Unless a line falls after the one with "A weekly tech", retype it exactly from the records below; leave out all pictures.

*****

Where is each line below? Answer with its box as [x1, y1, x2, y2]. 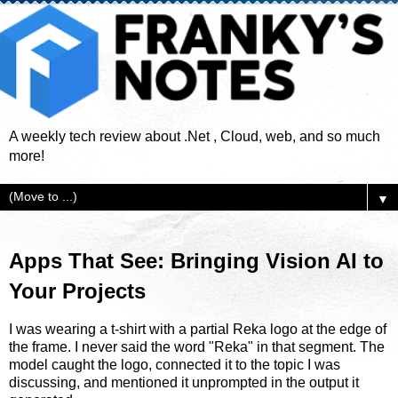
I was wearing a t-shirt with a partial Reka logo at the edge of [9, 321, 386, 337]
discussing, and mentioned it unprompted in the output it [9, 374, 359, 390]
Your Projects [9, 278, 146, 303]
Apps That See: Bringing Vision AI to [9, 248, 384, 273]
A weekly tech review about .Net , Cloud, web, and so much [9, 128, 380, 144]
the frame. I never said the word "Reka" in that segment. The [9, 338, 385, 354]
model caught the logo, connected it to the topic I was [9, 356, 340, 372]
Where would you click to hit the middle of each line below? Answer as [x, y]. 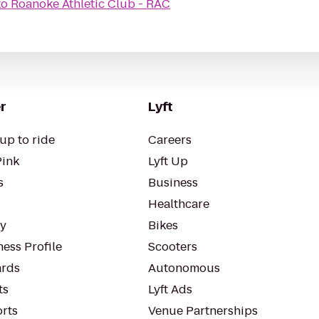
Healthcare [179, 204]
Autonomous [184, 268]
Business [173, 183]
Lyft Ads [170, 289]
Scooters [173, 247]
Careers [170, 140]
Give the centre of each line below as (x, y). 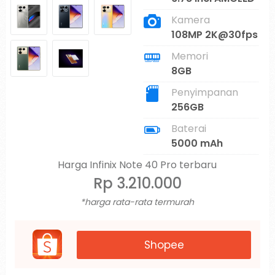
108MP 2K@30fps (214, 35)
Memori (189, 56)
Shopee (164, 245)
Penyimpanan (204, 92)
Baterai (188, 129)
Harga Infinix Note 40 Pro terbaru (137, 165)
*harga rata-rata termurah (137, 202)
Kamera (190, 20)
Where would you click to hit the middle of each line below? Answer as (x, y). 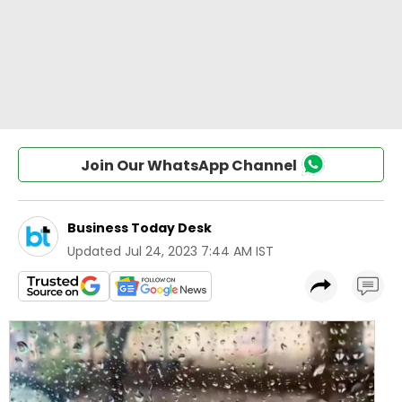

*****

§ **Response**
Where is each line below? Answer with its box as [x1, y1, x2, y2]. 
I was wearing a t-shirt with a partial Reka logo at the edge of [9, 321, 386, 337]
discussing, and mentioned it unprompted in the output it [9, 374, 359, 390]
Your Projects [9, 278, 146, 303]
Apps That See: Bringing Vision AI to [9, 248, 384, 273]
A weekly tech review about .Net , Cloud, web, and so much [9, 128, 380, 144]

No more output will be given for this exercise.